I took lots of accounting courses because I was getting a degree in business. I, too, am looking to go back and get an accounting degree. Personally, I loved it. It came very easily to me and I could understand it, but after a while, it was pretty much mind numbing. Not exactly an exciting career path. Lol.


----------



## VanDamMan (Nov 2, 2009)

Just take enough accounting courses to sit for the CPA.

If you like details and being very exact about things,rules, being very formal about things, documenting everything you do, you'd like it. 

I really don't like accounting nor most accountants. I've kinda gone more towards reporting & analysis.


----------



## mbp86 (May 11, 2010)

I only took 2 accounting courses. Even though I didn't quite understand it at times, I found some of it to be enjoyable. I thought of it as a game. Insert X into this formula, etc. I enjoyed not having to do any projects either.


----------



## UltraShy (Nov 8, 2003)

I picked what business degree to get by process of elimination. Graduated way back in ancient times (1995) with a degree in finance. I found accounting both difficult and mind-numbingly boring. My university changed their requirements for a finance degree just in time for me, removing the requirement that one must take Intermediate Accounting, and allowed one to toss in something else. As I recall, I took International Finance instead which is so much easier.


----------



## Ambivert (Jan 16, 2010)

mbp86 said:


> I only took 2 accounting courses. Even though I didn't quite understand it at times, I found some of it to be enjoyable. I thought of it as a game. Insert X into this formula, etc. I enjoyed not having to do any projects either.


Yes that's what's awesome about accounting. No annoying group projects! (well from the courses I've seen). Just straight assignments/exams

thx all for the input. I've decided I'm going to take a CMA (certified managerial accounting) accreditation. I have found a program that takes 22 weeks straight from the CMA organization itself that will fill any intermediate/advanced accounting prerequisites I need and then its off to the final exam! I think I can do this, I just need to save up for the fees ($3000...but it will be well worth it IMO)


----------



## VanDamMan (Nov 2, 2009)

counterfeit self said:


> Yes that's what's awesome about accounting.

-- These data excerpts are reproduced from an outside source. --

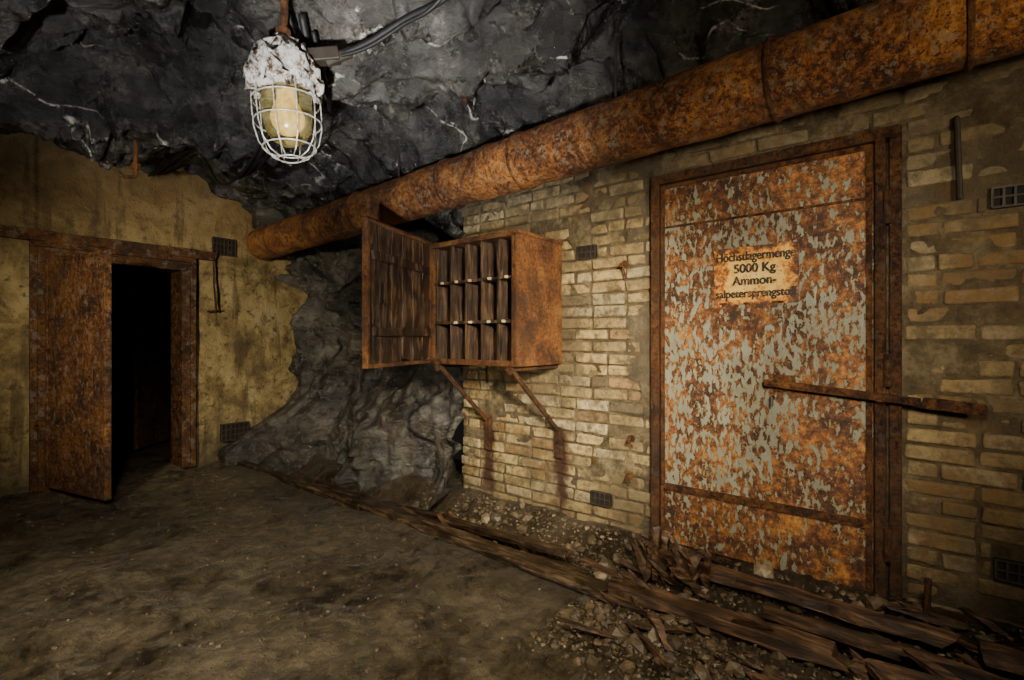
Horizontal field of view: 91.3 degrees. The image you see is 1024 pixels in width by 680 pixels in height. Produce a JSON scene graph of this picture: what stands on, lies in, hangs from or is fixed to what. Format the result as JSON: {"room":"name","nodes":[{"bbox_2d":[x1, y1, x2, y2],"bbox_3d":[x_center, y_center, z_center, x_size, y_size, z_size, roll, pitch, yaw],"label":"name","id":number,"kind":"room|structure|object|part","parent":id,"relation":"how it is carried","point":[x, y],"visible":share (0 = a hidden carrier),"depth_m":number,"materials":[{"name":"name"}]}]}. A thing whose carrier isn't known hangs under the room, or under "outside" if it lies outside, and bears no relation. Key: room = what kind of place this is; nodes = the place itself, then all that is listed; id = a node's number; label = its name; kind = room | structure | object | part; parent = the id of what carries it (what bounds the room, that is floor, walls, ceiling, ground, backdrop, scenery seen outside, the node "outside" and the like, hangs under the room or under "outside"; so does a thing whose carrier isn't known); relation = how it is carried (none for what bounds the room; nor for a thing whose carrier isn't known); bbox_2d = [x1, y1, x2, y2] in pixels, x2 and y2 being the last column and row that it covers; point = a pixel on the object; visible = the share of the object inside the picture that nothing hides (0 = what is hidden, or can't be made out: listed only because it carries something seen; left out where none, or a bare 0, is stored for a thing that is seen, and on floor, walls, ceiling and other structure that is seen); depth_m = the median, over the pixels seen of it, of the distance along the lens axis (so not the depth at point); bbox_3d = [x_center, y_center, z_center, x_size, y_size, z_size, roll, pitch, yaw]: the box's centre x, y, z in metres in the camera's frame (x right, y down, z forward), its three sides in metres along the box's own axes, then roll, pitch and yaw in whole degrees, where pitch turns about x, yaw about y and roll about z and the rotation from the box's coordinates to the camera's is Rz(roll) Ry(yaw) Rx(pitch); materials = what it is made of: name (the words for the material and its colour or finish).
{"room":"underground passage","nodes":[
{"label":"underground passage","id":0,"kind":"room"},
{"bbox_2d":[112,276,170,431],"bbox_3d":[-5.356,0.130,6.149,0.060,2.300,2.280,0,0,39],"label":"wall","id":1,"kind":"structure","parent":0,"point":[122,287],"depth_m":6.50,"materials":[{"name":"concrete"}]},
{"bbox_2d":[112,426,170,471],"bbox_3d":[-4.384,1.240,5.364,2.560,0.120,2.280,0,0,39],"label":"floor","id":2,"kind":"structure","parent":0,"point":[124,456],"depth_m":5.20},
{"bbox_2d":[112,268,170,283],"bbox_3d":[-4.586,0.130,5.527,0.080,2.100,2.160,0,0,39],"label":"door frame","id":3,"kind":"structure","parent":2,"relation":"on","point":[153,277],"depth_m":5.83,"materials":[{"name":"black"}]},
{"bbox_2d":[134,280,168,449],"bbox_3d":[-3.966,0.260,5.515,0.040,1.780,0.566,0,0,-6],"label":"doorway opening","id":4,"kind":"object","parent":2,"relation":"on","point":[151,300],"visible":1,"depth_m":5.45,"materials":[{"name":"black"}]},
{"bbox_2d":[0,133,307,496],"bbox_3d":[-3.748,-0.270,3.796,0.053,3.100,5.400,0,0,39],"label":"wall","id":5,"kind":"structure","parent":0,"point":[245,349],"depth_m":4.56,"materials":[{"name":"concrete"}]},
{"bbox_2d":[0,225,218,260],"bbox_3d":[-3.445,-0.805,4.114,0.079,0.094,1.927,0,0,39],"label":"lintel","id":6,"kind":"object","parent":5,"relation":"attached to","point":[13,232],"visible":0.84,"depth_m":4.12,"materials":[{"name":"brown metal"}]},
{"bbox_2d":[29,240,195,494],"bbox_3d":[-3.429,0.207,4.336,0.321,1.948,1.132,0,0,39],"label":"door frame","id":7,"kind":"structure","parent":5,"relation":"attached to","point":[182,270],"depth_m":4.49,"materials":[{"name":"brown metal"}]},
{"bbox_2d":[45,251,110,500],"bbox_3d":[-3.218,0.250,3.696,0.804,1.764,0.236,0,0,39],"label":"leaf","id":8,"kind":"object","parent":7,"relation":"attached to","point":[75,285],"depth_m":3.66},
{"bbox_2d":[45,250,111,500],"bbox_3d":[-3.213,0.250,3.693,0.806,1.760,0.045,0,0,25],"label":"leaf rim","id":9,"kind":"object","parent":8,"relation":"attached to","point":[107,258],"visible":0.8,"depth_m":3.54,"materials":[{"name":"brown metal"}]},
{"bbox_2d":[207,254,220,311],"bbox_3d":[-2.862,-0.555,4.809,0.109,0.587,0.098,0,0,-18],"label":"conduit","id":10,"kind":"object","parent":5,"relation":"attached to","point":[214,290],"visible":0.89,"depth_m":4.78,"materials":[{"name":"metal"}]},
{"bbox_2d":[212,236,235,256],"bbox_3d":[-2.835,-0.911,4.910,0.069,0.172,0.214,0,0,39],"label":"air vent","id":11,"kind":"object","parent":5,"relation":"in","point":[223,246],"visible":0.95,"depth_m":4.89,"materials":[{"name":"black metal"}]},
{"bbox_2d":[220,421,248,441],"bbox_3d":[-2.772,0.910,4.989,0.069,0.174,0.263,0,0,39],"label":"air vent","id":12,"kind":"object","parent":5,"relation":"in","point":[229,431],"visible":0.84,"depth_m":4.96,"materials":[{"name":"black metal"}]},
{"bbox_2d":[218,201,465,510],"bbox_3d":[-1.480,-0.170,4.770,3.080,3.200,1.314,0,0,32],"label":"wall","id":13,"kind":"structure","parent":0,"point":[382,425],"depth_m":4.73,"materials":[{"name":"grey stone"}]},
{"bbox_2d":[0,0,873,231],"bbox_3d":[-0.891,-1.366,1.523,7.900,1.311,5.450,0,0,39],"label":"ceiling","id":14,"kind":"structure","parent":0,"point":[89,78],"depth_m":2.90,"materials":[{"name":"black stone"}]},
{"bbox_2d":[116,139,139,178],"bbox_3d":[-2.537,-1.314,3.305,0.052,0.512,0.130,0,0,39],"label":"ceiling hook","id":15,"kind":"object","parent":14,"relation":"attached to","point":[135,165],"depth_m":3.32,"materials":[{"name":"brown metal"}]},
{"bbox_2d":[242,0,352,163],"bbox_3d":[-0.840,-1.061,1.915,0.322,0.758,0.340,0,0,39],"label":"lamp","id":16,"kind":"object","parent":14,"relation":"hanging from","point":[286,78],"visible":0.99,"depth_m":1.83,"materials":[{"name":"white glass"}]},
{"bbox_3d":[-0.868,-1.275,1.899,0.052,0.331,0.045,0,0,39],"label":"mount stem","id":17,"kind":"part","parent":16,"relation":"part of","materials":[{"name":"metal"}]},
{"bbox_3d":[-0.855,-0.850,1.898,0.184,0.231,0.184,0,0,39],"label":"glass globe","id":18,"kind":"part","parent":16,"relation":"part of"},
{"bbox_2d":[148,0,449,185],"bbox_3d":[-1.603,-1.332,2.908,4.257,0.577,0.588,0,0,39],"label":"cables","id":19,"kind":"object","parent":14,"relation":"attached to","point":[417,14],"depth_m":2.03,"materials":[{"name":"black rubber"}]},
{"bbox_2d":[462,97,468,106],"bbox_3d":[-0.261,-1.485,2.781,0.052,0.370,0.045,0,0,39],"label":"bolt","id":20,"kind":"object","parent":14,"relation":"attached to","point":[465,100],"depth_m":2.77,"materials":[{"name":"brown metal"}]},
{"bbox_2d":[247,0,1023,260],"bbox_3d":[0.127,-1.197,2.911,7.209,0.746,0.338,0,0,40],"label":"pipe","id":21,"kind":"object","parent":14,"relation":"hanging from","point":[875,46],"visible":0.96,"depth_m":2.15,"materials":[{"name":"metal"}]},
{"bbox_2d":[0,452,1023,679],"bbox_3d":[-0.888,1.189,1.488,7.850,0.230,5.400,0,0,39],"label":"floor","id":22,"kind":"structure","parent":0,"point":[26,657],"depth_m":2.36,"materials":[{"name":"brown soil"}]},
{"bbox_2d":[236,460,1023,679],"bbox_3d":[-0.269,1.135,2.930,5.936,0.355,1.435,0,0,41],"label":"debris","id":23,"kind":"object","parent":22,"relation":"on","point":[785,641],"visible":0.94,"depth_m":2.07,"materials":[{"name":"wood"}]},
{"bbox_2d":[463,55,1023,624],"bbox_3d":[1.568,-0.070,2.261,5.000,2.740,0.038,0,0,39],"label":"mortar","id":24,"kind":"object","parent":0,"point":[1000,102],"visible":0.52,"depth_m":2.12,"materials":[{"name":"grey concrete"}]},
{"bbox_2d":[462,54,1023,627],"bbox_3d":[1.623,0.041,2.246,5.173,2.406,0.076,0,0,39],"label":"bricks","id":25,"kind":"object","parent":24,"relation":"in","point":[1010,518],"visible":0.55,"depth_m":2.26},
{"bbox_2d":[362,215,562,458],"bbox_3d":[-0.322,0.060,3.041,0.762,1.474,1.162,0,0,39],"label":"upper cabinet","id":26,"kind":"object","parent":25,"relation":"attached to","point":[493,299],"visible":1,"depth_m":3.08,"materials":[{"name":"wood"}]},
{"bbox_2d":[576,244,596,259],"bbox_3d":[0.476,-0.550,3.144,0.139,0.084,0.049,0,0,39],"label":"air vent","id":27,"kind":"object","parent":25,"relation":"attached to","point":[587,251],"visible":1,"depth_m":3.13,"materials":[{"name":"black metal"}]},
{"bbox_2d":[590,490,611,507],"bbox_3d":[0.553,0.975,3.082,0.139,0.083,0.049,0,0,39],"label":"air vent","id":28,"kind":"object","parent":25,"relation":"attached to","point":[599,498],"visible":0.98,"depth_m":3.06,"materials":[{"name":"black metal"}]},
{"bbox_2d":[619,260,628,277],"bbox_3d":[0.664,-0.415,2.952,0.047,0.114,0.096,0,0,25],"label":"wall hook","id":29,"kind":"object","parent":25,"relation":"attached to","point":[623,264],"visible":1,"depth_m":2.93,"materials":[{"name":"metal"}]},
{"bbox_2d":[624,472,633,483],"bbox_3d":[0.688,0.806,2.933,0.046,0.056,0.096,0,0,25],"label":"wall hook","id":30,"kind":"object","parent":25,"relation":"attached to","point":[629,475],"visible":1,"depth_m":2.92,"materials":[{"name":"metal"}]},
{"bbox_2d":[625,435,634,447],"bbox_3d":[0.696,0.591,2.926,0.046,0.065,0.096,0,0,25],"label":"wall hook","id":31,"kind":"object","parent":25,"relation":"attached to","point":[631,438],"visible":1,"depth_m":2.91,"materials":[{"name":"metal"}]},
{"bbox_2d":[953,115,962,199],"bbox_3d":[1.821,-0.750,2.041,0.030,0.360,0.064,0,0,39],"label":"rod","id":32,"kind":"object","parent":25,"relation":"attached to","point":[957,127],"visible":1,"depth_m":2.02,"materials":[{"name":"black metal"}]},
{"bbox_2d":[990,183,1023,209],"bbox_3d":[1.958,-0.560,1.948,0.138,0.084,0.049,0,0,39],"label":"air vent","id":33,"kind":"object","parent":25,"relation":"attached to","point":[1007,196],"visible":1,"depth_m":1.95,"materials":[{"name":"black metal"}]},
{"bbox_2d":[994,557,1023,585],"bbox_3d":[1.966,0.900,1.942,0.138,0.084,0.049,0,0,39],"label":"air vent","id":34,"kind":"object","parent":25,"relation":"attached to","point":[1006,570],"visible":1,"depth_m":1.95,"materials":[{"name":"black metal"}]},
{"bbox_2d":[651,124,901,601],"bbox_3d":[1.240,0.140,2.501,1.121,2.122,0.072,0,0,39],"label":"door frame","id":35,"kind":"structure","parent":24,"relation":"attached to","point":[892,134],"depth_m":2.17,"materials":[{"name":"metal"}]},
{"bbox_2d":[660,144,872,592],"bbox_3d":[1.211,0.126,2.503,0.966,1.979,0.017,0,0,39],"label":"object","id":36,"kind":"structure","parent":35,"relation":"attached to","point":[867,523],"depth_m":2.28,"materials":[{"name":"metal"}]},
{"bbox_2d":[665,151,872,589],"bbox_3d":[1.213,0.127,2.506,0.970,1.985,0.006,0,0,39],"label":"leaf","id":37,"kind":"object","parent":35,"relation":"attached to","point":[723,433],"depth_m":2.45,"materials":[{"name":"metal"}]},
{"bbox_2d":[873,144,873,588],"bbox_3d":[1.225,0.128,2.521,0.970,1.985,0.028,0,0,39],"label":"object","id":38,"kind":"object","parent":35,"relation":"attached to","point":[873,144],"visible":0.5,"depth_m":2.21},
{"bbox_2d":[714,241,798,308],"bbox_3d":[1.210,-0.315,2.496,0.395,0.315,0.018,0,0,39],"label":"warning sign","id":39,"kind":"object","parent":38,"relation":"attached to","point":[759,275],"visible":1,"depth_m":2.48,"materials":[{"name":"beige paper"}]},
{"bbox_2d":[770,396,774,406],"bbox_3d":[1.259,0.296,2.420,0.016,0.049,0.053,0,0,39],"label":"stub","id":40,"kind":"object","parent":38,"relation":"attached to","point":[771,397],"visible":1,"depth_m":2.40,"materials":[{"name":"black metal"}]},
{"bbox_2d":[763,375,988,415],"bbox_3d":[1.546,0.230,2.198,0.791,0.121,0.147,0,0,39],"label":"bar","id":41,"kind":"object","parent":38,"relation":"attached to","point":[780,383],"visible":1,"depth_m":2.12,"materials":[{"name":"metal"}]}
]}

No annoying group projects! (well from the courses I've seen). Just straight assignments/exams
> 
> thx all for the input. I've decided I'm going to take a CMA (certified managerial accounting) accreditation. I have found a program that takes 22 weeks straight from the CMA organization itself that will fill any intermediate/advanced accounting prerequisites I need and then its off to the final exam! I think I can do this, I just need to save up for the fees ($3000...but it will be well worth it IMO)


I was flirting with the idea of the CMA. I need something to subsititute for the fact I don't have an MBA and I really don't want to go back to school.

However, its no where as near in demand as CPA.

But more interesting study. The test itself is only a couple hundred buck. For $3K, you could study on your own and fail it a couple times.

Best of luck.


----------



## Hot Chocolate (Sep 29, 2008)

Yep. End of this month, I'd be going to college to obtain my professional certification (e.g ACCA)

Why do I study this subject? I find it pretty useful and I learnt alot! (Even though I still don't quite understand some concepts) and also, in my country, jobs for accounting are rampant. But I do admit that it IS borrriiiinnnggg.


----------



## Akane (Jan 2, 2008)

2 words describe all classes centered around numbers for me. Easy and boring.


----------



## Ambivert (Jan 16, 2010)

VanDamMan said:


> I was flirting with the idea of the CMA. I need something to subsititute for the fact I don't have an MBA and I really don't want to go back to school.
> 
> However, its no where as near in demand as CPA.
> 
> ...


Thanks. Around my area CMA's are way more in demand than general accountants according to employer surveys I've researched though. Depends on which area you're in to pick the designation that's tailor made for your future success I suppose. Hopefully I'll be able to handle the workload of 22 weeks (it is a fast track acceleration program of course).

Oh well *crosses fingers*


----------